Keywords: Tags  imports, steel, flat rolled, steel traders, East Coast, Port of Houston, cold-rolled, catherine ngai

NEW YORK — The flat-rolled steel import sector continues to drag its feet as an oversupplied U.S. market and softening domestic prices make stateside sales unattractive, traders said, with some noting that the only place to make money moving forward may be in niche product imports.

While steel traders have enjoyed some periods of competitive sourcing this past year, such as the round of attractive Russian hot-rolled deals last spring and sales of competitive Chinese cold-rolled in the fall, attractive import deals in the U.S. steel market have effectively fizzled out. Behind the shift is a combination of steady but not robust U.S. steel demand, domestic oversupply, lower U.S. sheet prices and increased international prices, trader and buyer sources said.

In fact, sources said that many of the import offers in the first quarter were similarly priced or even slightly higher than U.S. prices, leaving many traders unable to make a margin on commodity-grade sales.

"If you’re going to buy (foreign), you need an incentive. With imports in the first quarter, you actually had to pay for a premium price. Why buy imports on such a long lead time when you have to pay more for it?" said one steel trader, noting that he’s now trying to target specialty steel product sales instead of commodity-grade material in order to find business.

"Imports on flat-rolled have now focused on business that domestic mills cannot and do not want to make," he said.

U.S. offers of hot-rolled coil have been minimal in recent weeks, according to market sources, although offers are still coming out of Mexico, Russia and South Korea. Hot-rolled coil sales into the Port of Houston were reported at around $600 to $620 per ton c.i.f. this week, compared with domestic prices of around $605 per ton f.o.b. Midwest mill. At that differential, it doesn’t make much sense to buy foreign, sources said.

"(The hot-rolled coil import market) is dead," a second trader said. "There’s very little action for flat-rolled imports in this country. It’s a drop in the bucket. There’s no impetus, no zip in steel right now."

Cold-rolled coil imports were reported at around $680 to $720 per ton c.i.f. Houston in the past week vs. domestic prices of $705 per ton f.o.b. Midwest mill. Offers from Brazil, China and Mexico have not been overly competitive in the past few months, and sources claim that extra inventory booked in the fall is still available, particularly on the East Coast.
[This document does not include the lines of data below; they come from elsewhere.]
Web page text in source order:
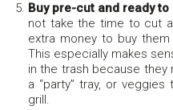
Buy pre-cut and ready
not take the time to cut
extra money to buy
This especially makes
in the trash because
a “party” tray, or
grill.

Meanwhile, buyers said they are still able to meet most of their commodity-grade demands with domestically produced steel, particularly in today’s well-supplied market. Market participants point out that the estimated 1.82 million net tons of raw steel produced in the United States last week is still too much, considering the state of the steel market.

Looking forward, traders said that one of two scenarios must happen—either mills increase prices or some capacity is taken offline—before a fundamental turnaround can happen in the import sector.

"I’m still of the opinion that this market is extremely fragile," a third trader said. "We need some kind of significant supply disruption to have a real short-term squeeze. Generally, the economy is getting better, but it doesn’t seem to translate into increased volumes or better prices."